— Directions —
Note how many lines in these entries contain "complex", and reply with that number alone.
Segment Start: Records to use
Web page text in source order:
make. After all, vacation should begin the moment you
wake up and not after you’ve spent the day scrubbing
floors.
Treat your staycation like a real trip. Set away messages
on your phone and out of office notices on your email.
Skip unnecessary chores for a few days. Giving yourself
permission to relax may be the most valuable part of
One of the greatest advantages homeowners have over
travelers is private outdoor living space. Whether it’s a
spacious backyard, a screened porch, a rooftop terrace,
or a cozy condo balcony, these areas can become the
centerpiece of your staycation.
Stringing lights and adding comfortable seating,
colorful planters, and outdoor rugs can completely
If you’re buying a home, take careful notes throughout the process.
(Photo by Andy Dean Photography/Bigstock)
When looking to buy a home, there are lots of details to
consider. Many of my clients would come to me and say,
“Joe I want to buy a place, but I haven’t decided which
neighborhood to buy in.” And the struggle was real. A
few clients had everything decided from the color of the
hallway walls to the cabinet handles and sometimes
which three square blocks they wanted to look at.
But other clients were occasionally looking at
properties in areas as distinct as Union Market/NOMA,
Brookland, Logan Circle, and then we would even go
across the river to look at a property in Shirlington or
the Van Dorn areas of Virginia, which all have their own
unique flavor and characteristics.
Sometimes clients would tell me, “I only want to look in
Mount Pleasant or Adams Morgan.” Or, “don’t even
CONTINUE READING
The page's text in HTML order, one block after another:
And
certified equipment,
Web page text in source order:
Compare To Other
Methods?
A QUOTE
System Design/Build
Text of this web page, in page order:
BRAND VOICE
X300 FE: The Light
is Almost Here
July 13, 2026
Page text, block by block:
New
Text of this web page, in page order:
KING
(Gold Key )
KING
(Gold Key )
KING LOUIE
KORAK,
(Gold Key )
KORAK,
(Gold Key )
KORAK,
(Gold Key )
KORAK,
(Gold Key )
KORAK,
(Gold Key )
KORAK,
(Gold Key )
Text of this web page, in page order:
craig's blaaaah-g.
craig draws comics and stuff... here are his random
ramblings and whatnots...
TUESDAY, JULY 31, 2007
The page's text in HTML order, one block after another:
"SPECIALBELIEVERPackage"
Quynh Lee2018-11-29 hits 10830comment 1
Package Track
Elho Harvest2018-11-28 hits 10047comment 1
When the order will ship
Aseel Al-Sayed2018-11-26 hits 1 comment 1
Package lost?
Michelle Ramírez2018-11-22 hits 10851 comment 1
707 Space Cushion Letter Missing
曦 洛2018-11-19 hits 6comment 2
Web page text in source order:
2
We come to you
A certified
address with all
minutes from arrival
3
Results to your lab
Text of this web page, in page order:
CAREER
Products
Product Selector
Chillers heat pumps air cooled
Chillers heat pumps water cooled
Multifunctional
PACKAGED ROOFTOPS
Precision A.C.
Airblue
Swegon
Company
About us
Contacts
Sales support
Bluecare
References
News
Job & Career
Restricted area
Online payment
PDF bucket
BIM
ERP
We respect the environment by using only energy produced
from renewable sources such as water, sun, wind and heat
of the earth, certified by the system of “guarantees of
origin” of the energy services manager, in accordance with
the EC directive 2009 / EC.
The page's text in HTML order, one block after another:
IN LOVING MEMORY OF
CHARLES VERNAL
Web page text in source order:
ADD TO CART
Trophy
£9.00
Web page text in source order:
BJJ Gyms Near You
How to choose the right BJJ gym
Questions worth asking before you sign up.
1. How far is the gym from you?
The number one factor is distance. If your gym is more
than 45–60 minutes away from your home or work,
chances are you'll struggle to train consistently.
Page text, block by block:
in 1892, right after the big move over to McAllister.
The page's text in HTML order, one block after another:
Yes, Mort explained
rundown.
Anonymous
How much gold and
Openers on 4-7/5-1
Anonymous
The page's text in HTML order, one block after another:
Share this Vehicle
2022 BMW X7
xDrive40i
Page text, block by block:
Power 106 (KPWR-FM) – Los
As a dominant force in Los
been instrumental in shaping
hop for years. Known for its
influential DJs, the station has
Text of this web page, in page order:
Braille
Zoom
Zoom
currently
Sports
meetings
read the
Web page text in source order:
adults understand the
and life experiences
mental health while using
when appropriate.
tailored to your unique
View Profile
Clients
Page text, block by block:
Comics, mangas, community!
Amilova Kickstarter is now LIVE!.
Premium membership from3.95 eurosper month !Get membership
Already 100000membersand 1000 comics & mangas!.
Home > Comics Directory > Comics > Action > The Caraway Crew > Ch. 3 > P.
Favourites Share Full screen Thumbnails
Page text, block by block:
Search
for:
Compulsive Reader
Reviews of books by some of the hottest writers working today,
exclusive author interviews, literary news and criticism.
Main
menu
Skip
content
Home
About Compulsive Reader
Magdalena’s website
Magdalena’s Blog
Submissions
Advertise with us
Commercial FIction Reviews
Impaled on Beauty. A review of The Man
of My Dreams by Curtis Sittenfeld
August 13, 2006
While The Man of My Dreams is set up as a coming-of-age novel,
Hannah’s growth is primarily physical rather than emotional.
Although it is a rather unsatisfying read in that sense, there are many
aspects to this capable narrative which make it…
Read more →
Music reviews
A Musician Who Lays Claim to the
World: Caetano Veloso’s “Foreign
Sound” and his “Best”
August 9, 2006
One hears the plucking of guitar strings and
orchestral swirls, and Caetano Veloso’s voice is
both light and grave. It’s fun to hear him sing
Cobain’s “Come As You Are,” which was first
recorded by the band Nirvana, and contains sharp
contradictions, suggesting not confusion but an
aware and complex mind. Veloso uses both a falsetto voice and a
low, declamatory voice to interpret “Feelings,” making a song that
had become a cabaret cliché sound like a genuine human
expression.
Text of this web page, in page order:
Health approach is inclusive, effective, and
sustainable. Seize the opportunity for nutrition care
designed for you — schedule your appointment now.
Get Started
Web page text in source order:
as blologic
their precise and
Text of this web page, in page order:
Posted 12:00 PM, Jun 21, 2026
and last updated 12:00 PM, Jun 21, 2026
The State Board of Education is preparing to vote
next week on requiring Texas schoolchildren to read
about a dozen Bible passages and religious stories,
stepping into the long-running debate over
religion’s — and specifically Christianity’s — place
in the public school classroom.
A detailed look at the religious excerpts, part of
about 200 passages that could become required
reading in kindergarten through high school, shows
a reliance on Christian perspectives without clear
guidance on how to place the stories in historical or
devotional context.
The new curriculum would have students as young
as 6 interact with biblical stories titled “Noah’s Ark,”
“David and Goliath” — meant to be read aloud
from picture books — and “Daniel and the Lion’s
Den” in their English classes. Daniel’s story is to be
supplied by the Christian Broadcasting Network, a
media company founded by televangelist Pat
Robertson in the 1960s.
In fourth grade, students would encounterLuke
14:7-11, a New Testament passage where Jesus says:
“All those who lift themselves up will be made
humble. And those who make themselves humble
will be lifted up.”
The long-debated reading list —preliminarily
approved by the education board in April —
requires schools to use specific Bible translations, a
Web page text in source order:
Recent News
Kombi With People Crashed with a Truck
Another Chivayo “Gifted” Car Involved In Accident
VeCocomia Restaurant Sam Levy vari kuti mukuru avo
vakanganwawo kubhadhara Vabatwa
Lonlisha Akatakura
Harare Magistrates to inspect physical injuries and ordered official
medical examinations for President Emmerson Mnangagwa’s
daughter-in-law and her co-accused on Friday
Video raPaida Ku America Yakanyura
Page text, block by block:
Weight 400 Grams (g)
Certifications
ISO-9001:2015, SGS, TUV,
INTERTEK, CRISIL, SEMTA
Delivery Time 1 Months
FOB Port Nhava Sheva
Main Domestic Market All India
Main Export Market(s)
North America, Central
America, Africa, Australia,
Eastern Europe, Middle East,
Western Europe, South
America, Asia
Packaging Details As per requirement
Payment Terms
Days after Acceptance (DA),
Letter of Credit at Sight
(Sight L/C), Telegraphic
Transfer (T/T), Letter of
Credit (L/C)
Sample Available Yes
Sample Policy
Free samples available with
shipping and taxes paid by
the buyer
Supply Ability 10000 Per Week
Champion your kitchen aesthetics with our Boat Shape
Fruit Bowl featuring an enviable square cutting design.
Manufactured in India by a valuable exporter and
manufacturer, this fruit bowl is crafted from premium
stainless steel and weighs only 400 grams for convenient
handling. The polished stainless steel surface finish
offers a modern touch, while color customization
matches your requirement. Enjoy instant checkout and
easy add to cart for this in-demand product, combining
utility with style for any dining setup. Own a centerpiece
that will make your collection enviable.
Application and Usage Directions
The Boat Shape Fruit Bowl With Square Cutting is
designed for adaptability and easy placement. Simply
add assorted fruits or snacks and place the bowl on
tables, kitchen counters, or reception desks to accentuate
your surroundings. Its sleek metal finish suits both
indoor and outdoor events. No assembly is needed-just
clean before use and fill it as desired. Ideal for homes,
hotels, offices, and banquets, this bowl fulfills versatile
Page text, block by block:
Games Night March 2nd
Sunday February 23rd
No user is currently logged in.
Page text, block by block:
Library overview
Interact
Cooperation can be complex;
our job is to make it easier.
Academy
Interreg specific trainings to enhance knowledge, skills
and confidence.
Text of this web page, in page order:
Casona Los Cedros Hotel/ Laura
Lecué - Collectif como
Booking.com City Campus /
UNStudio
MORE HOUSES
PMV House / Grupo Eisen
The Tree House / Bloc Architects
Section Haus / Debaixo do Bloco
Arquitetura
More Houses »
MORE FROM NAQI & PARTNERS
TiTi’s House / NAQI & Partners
Segment End: Records to use
— Answer box —
2